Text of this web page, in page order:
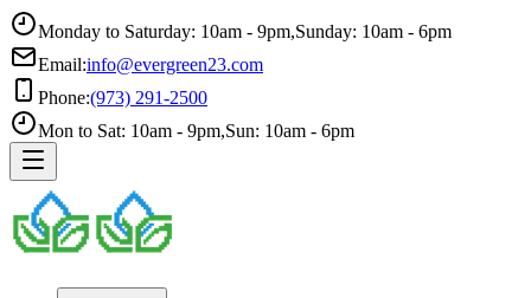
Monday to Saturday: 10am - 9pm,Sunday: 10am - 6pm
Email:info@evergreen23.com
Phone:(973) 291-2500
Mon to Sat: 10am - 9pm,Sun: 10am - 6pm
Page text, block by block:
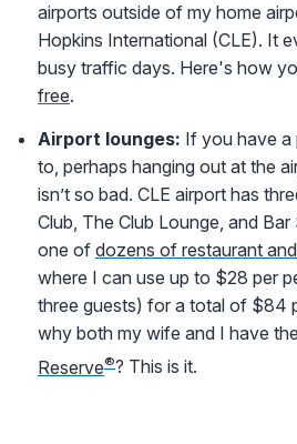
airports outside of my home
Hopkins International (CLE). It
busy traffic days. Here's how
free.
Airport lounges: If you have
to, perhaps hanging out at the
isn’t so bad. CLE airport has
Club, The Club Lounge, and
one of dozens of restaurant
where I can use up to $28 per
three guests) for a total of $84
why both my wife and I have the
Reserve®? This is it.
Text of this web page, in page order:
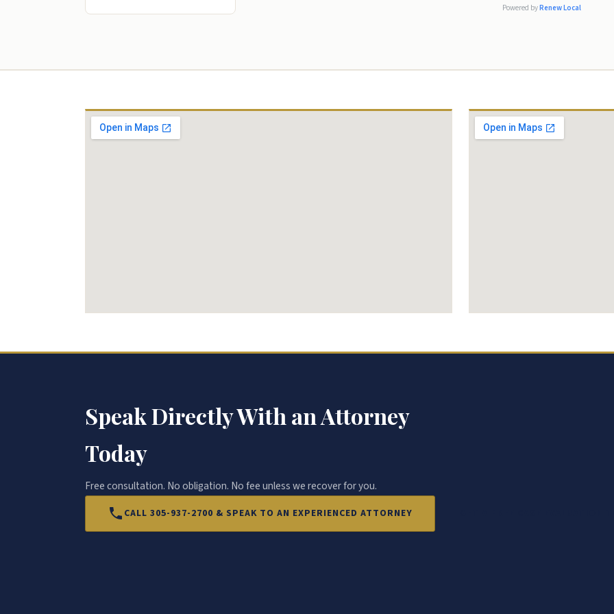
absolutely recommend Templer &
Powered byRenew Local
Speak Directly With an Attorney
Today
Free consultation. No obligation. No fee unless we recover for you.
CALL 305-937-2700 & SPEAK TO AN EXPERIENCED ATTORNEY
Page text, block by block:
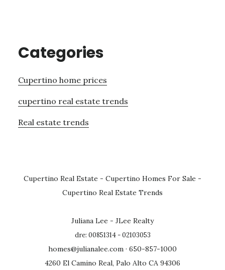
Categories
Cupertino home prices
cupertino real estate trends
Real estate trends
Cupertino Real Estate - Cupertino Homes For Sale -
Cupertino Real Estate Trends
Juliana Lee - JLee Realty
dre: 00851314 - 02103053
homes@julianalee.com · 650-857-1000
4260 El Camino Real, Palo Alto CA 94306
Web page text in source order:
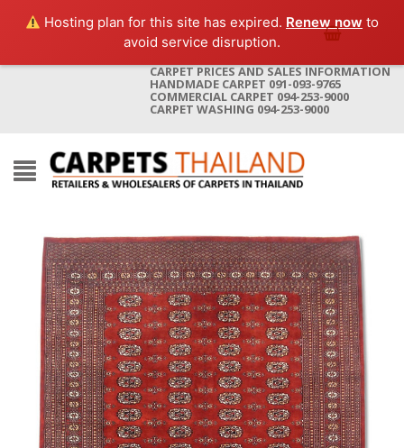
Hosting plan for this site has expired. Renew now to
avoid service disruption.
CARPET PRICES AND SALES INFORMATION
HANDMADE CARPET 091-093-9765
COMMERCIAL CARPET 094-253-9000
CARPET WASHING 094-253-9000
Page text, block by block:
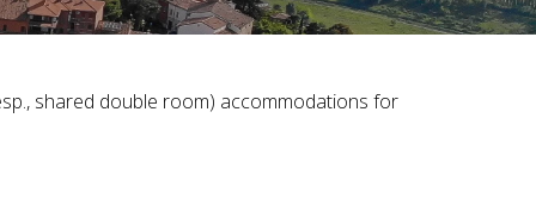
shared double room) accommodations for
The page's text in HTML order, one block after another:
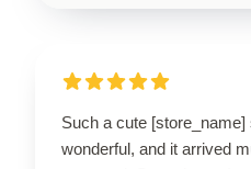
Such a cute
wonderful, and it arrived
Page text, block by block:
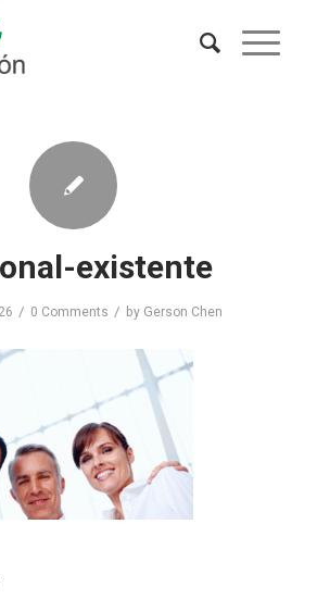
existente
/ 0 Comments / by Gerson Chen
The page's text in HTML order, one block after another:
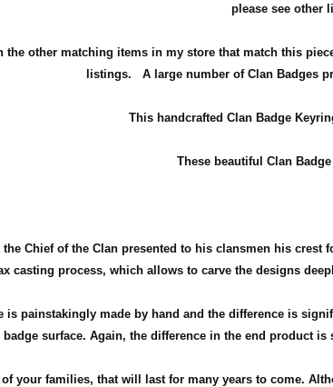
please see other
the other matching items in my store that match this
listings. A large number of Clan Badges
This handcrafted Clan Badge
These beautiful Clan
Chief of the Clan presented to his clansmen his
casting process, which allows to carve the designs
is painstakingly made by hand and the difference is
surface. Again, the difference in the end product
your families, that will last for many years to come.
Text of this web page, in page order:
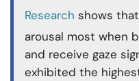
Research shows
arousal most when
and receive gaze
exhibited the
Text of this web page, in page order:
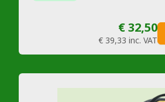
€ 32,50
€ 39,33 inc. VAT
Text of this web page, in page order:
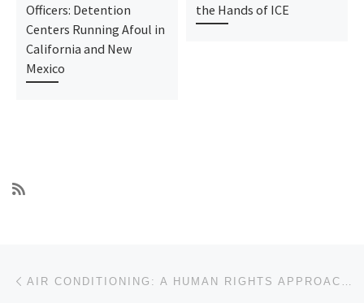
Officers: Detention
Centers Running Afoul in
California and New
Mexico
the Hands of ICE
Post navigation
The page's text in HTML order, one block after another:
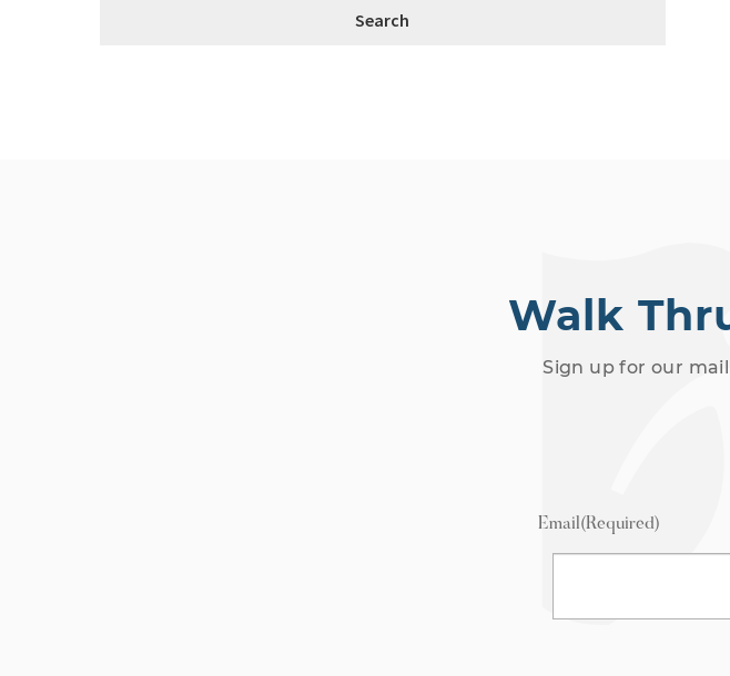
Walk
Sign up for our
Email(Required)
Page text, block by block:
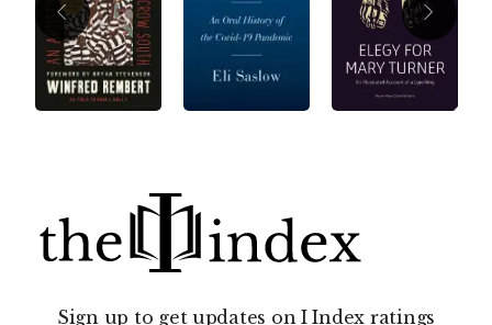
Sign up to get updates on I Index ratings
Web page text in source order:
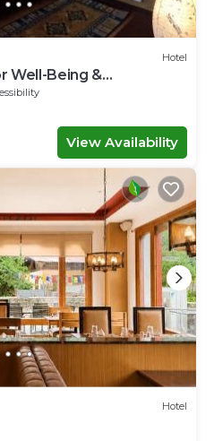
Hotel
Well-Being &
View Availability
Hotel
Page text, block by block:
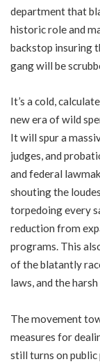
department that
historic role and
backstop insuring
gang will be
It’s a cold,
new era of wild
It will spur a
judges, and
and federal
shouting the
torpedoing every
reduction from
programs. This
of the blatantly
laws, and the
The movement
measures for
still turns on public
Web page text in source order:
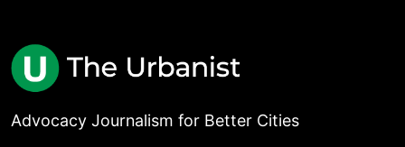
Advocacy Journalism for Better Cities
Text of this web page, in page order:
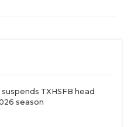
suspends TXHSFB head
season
- - -
__Exercise description__
All of the records above are to be copied exactly, minus the pictures.

__Task result__
Text of this web page, in page order:
Monday to Saturday: 10am - 9pm,Sunday: 10am - 6pm
Email:info@evergreen23.com
Phone:(973) 291-2500
Mon to Sat: 10am - 9pm,Sun: 10am - 6pm
Page text, block by block:
airports outside of my home
Hopkins International (CLE). It
busy traffic days. Here's how
free.
Airport lounges: If you have
to, perhaps hanging out at the
isn’t so bad. CLE airport has
Club, The Club Lounge, and
one of dozens of restaurant
where I can use up to $28 per
three guests) for a total of $84
why both my wife and I have the
Reserve®? This is it.
Text of this web page, in page order:
absolutely recommend Templer &
Powered byRenew Local
Speak Directly With an Attorney
Today
Free consultation. No obligation. No fee unless we recover for you.
CALL 305-937-2700 & SPEAK TO AN EXPERIENCED ATTORNEY
Page text, block by block:
Categories
Cupertino home prices
cupertino real estate trends
Real estate trends
Cupertino Real Estate - Cupertino Homes For Sale -
Cupertino Real Estate Trends
Juliana Lee - JLee Realty
dre: 00851314 - 02103053
homes@julianalee.com · 650-857-1000
4260 El Camino Real, Palo Alto CA 94306
Web page text in source order:
Hosting plan for this site has expired. Renew now to
avoid service disruption.
CARPET PRICES AND SALES INFORMATION
HANDMADE CARPET 091-093-9765
COMMERCIAL CARPET 094-253-9000
CARPET WASHING 094-253-9000
Page text, block by block:
shared double room) accommodations for
The page's text in HTML order, one block after another:
Such a cute
wonderful, and it arrived
Page text, block by block:
existente
/ 0 Comments / by Gerson Chen
The page's text in HTML order, one block after another:
please see other
the other matching items in my store that match this
listings. A large number of Clan Badges
This handcrafted Clan Badge
These beautiful Clan
Chief of the Clan presented to his clansmen his
casting process, which allows to carve the designs
is painstakingly made by hand and the difference is
surface. Again, the difference in the end product
your families, that will last for many years to come.
Text of this web page, in page order:
Research shows
arousal most when
and receive gaze
exhibited the
Text of this web page, in page order:
€ 32,50
€ 39,33 inc. VAT
Text of this web page, in page order:
Officers: Detention
Centers Running Afoul in
California and New
Mexico
the Hands of ICE
Post navigation
The page's text in HTML order, one block after another:
Walk
Sign up for our
Email(Required)
Page text, block by block:
Sign up to get updates on I Index ratings
Web page text in source order:
Hotel
Well-Being &
View Availability
Hotel
Page text, block by block:
department that
historic role and
backstop insuring
gang will be
It’s a cold,
new era of wild
It will spur a
judges, and
and federal
shouting the
torpedoing every
reduction from
programs. This
of the blatantly
laws, and the
The movement
measures for
still turns on public
Web page text in source order:
Advocacy Journalism for Better Cities
Text of this web page, in page order:
suspends TXHSFB head
season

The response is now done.